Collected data
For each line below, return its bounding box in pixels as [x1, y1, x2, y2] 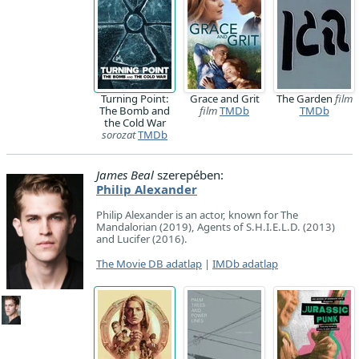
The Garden [276, 91, 335, 106]
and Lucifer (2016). [96, 232, 188, 246]
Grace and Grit [189, 91, 260, 106]
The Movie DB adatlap [96, 256, 202, 271]
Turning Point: [100, 91, 169, 106]
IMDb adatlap [212, 256, 278, 271]
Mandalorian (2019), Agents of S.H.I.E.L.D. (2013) [96, 220, 335, 234]
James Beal [96, 167, 154, 183]

**TASK DIRECTIONS**
Exact retyping is required: the line with "The Garden [276, 91, 335, 106]" through the end of the data, both ends included, and no other line.

**OUTPUT FOR THIS TASK**
The Garden [276, 91, 335, 106]
and Lucifer (2016). [96, 232, 188, 246]
Grace and Grit [189, 91, 260, 106]
The Movie DB adatlap [96, 256, 202, 271]
Turning Point: [100, 91, 169, 106]
IMDb adatlap [212, 256, 278, 271]
Mandalorian (2019), Agents of S.H.I.E.L.D. (2013) [96, 220, 335, 234]
James Beal [96, 167, 154, 183]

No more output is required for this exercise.